Some of our users tell us that moving to Circonus from in-house operated tools was driven by the desire to outsource responsibility for availability and data safety to someone else. This might sound odd, but building highly resilient systems is hard, most engineering teams are focused on solving those hard problems for their applications and their customers, and it can be highly distracting (even flat-out wasteful) to focus on doing that for telemetry data. Telemetry data has very different storage, recall, and consistency requirements than most typical application data. At first, this might seem easier than your typical database problem. Once you’ve struggled first-hand with the combination of availability and performance requirements on the read path (for both failure detection and operational decision making) and the intensely painful, disk saturating write path, it becomes clear that this is a hard beast to wrestle.
When placing this responsibility in someone else’s hands, you could simply ignore the gruesome details and assume you’re in good hands… but you should expect an explanation of just how that’s all accomplished. At Circonus, we care very much about our customers’ data being correctly collected and reported on, but that would be all for naught if we couldn’t safely store it. Here’s how we do it…
The first thing you should know is that we’re committed to ZFS. If you know about ZFS, that should make you feel better already. ZFS is the most advanced and production-ready file system available; full stop. It supports data redundancy and checksumming, as well as replication and snapshots. From an operational perspective, putting data on ZFS puts a big, fat smile on our faces.
ZFS checksumming means that we can detect when the data we wrote to disk isn’t the data we’re reading back. How could that be? Bitrot and other errors on the read or write path can cause it. The bottom line is that at any reasonable scale, you will have bad data. If you are storing massive data on a filesystem that doesn’t protect the data round trip the way ZFS does, you may not know (or notice) errors in your data, but you almost certainly have them… and that should turn your stomach. In fact, we “scrub” the filesystems regularly just to check and correct for bitrot. Bitrot doesn’t separate us from our competitors, noticing it does.
ZFS Snapshots and Rollback
ZFS also supports snapshots. When we perform maintenance on our system, change on-disk formats, or apply large changesets of data, we use snapshots to protect the state of the overall system from operator error. Have we screwed things up? Have we broken databases? Have we corrupted data? Yes, you betcha; mistakes happen. Have we ever lost a piece of data or exposed bad data to customers? No, and we owe that largely to ZFS snapshots and rollback.
ZFS Device Management
On top of the data safety features baked into ZFS for modern-sized systems, ZFS supports software data redundancy across physical media.
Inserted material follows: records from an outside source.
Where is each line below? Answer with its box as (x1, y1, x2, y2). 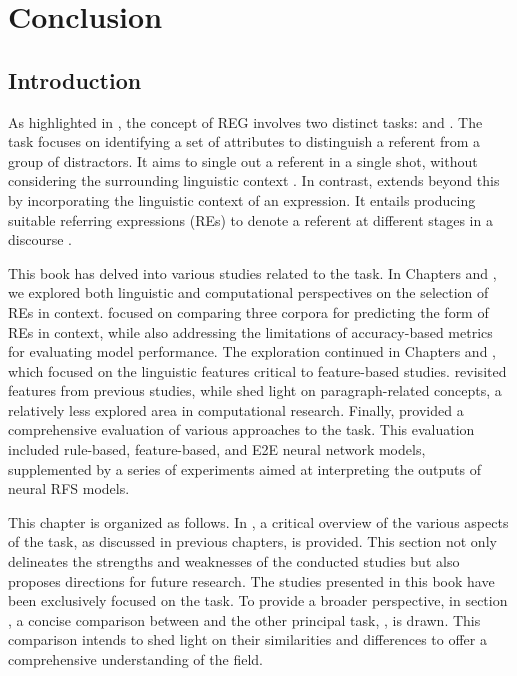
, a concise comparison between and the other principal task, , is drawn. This (8, 609, 481, 630)
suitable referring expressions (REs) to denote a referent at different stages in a (8, 209, 493, 230)
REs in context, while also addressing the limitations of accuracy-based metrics (8, 321, 493, 342)
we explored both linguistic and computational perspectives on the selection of (8, 282, 489, 303)
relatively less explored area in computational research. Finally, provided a (8, 399, 464, 420)
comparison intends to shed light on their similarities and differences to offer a (8, 629, 487, 650)
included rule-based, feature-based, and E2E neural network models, (8, 439, 426, 460)
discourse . (8, 229, 72, 250)
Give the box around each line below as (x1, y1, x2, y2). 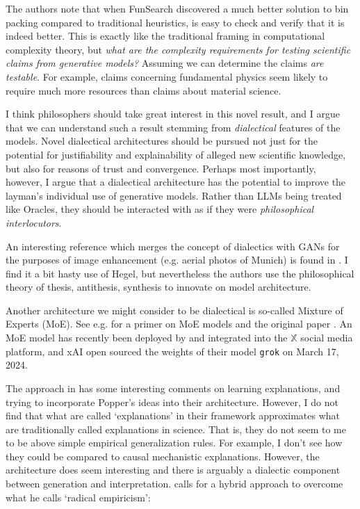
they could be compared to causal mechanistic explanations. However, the (6, 449, 320, 463)
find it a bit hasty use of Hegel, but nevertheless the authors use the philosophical (6, 266, 354, 280)
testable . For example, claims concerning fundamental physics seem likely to (6, 69, 328, 83)
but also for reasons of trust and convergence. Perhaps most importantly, (6, 161, 316, 175)
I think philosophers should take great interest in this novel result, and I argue (6, 106, 340, 121)
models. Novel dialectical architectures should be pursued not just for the (6, 134, 318, 148)
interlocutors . (6, 215, 62, 229)
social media (300, 330, 353, 345)
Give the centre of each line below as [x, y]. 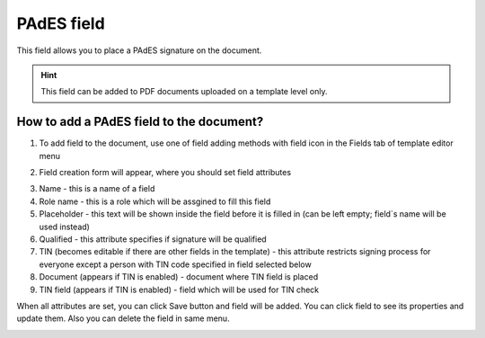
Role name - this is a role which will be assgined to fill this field [155, 201]
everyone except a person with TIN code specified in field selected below [175, 264]
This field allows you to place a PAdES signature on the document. [139, 50]
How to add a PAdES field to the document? [140, 122]
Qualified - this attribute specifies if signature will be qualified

This might sound like RAID, and in concept it is, but the implementation being baked through the whole filesystem block layer allows for enormous volumes with speedy recovery and rebuild times. So, getting into the nitty gritty: all data that arrives on a node is stored in at least two physical disks (think RAID-1). Any disk in our storage node can fail (and often several can fail) without any interruption of service, and replacement disks are integrated with online rebuild with zero service interruption.
Our magic mojo is provided by our timeseries database, called Snowth. Snowth uses a consistent hashing model to place arriving data on more than one node. Our Snowth clusters are configured for three write copies. This means that every piece of data we collect is stored on three machines. With three copies of the data, any two machines in the cluster can fail (or malfunction) and both writes and reads can continue uninterrupted.
Since data is stored on two physical drives per node and stored redundantly on three nodes, that means each data point you record in Circonus lives on six disks.
While disk failure and node failure can (and do) happen, datacenters can also fail (sometimes catastrophically due to fire or natural disaster). Each measurement you send to Circonus follows two completely independent paths from the broker to each of two datacenters. Basically, each production datacenter acts as a subscriber to the metrics published by a broker. The Snowth clusters in the two datacenters are completely independent. So while your data lives on only six disks in one datacenter, rest assured that it resides on six other disks in the other datacenter. We’re up to 12 disks.
Safe and Sound
How serious are we about data safety? Each measurement lives on 12 disks in 6 different chassis in 2 different datacenters, protected from bitrot, controller errors, and operator errors by ZFS. So yeah, we’re pretty serious about it.
How safe is your data? Maybe it’s time to ask your current vendor. You have a right to know.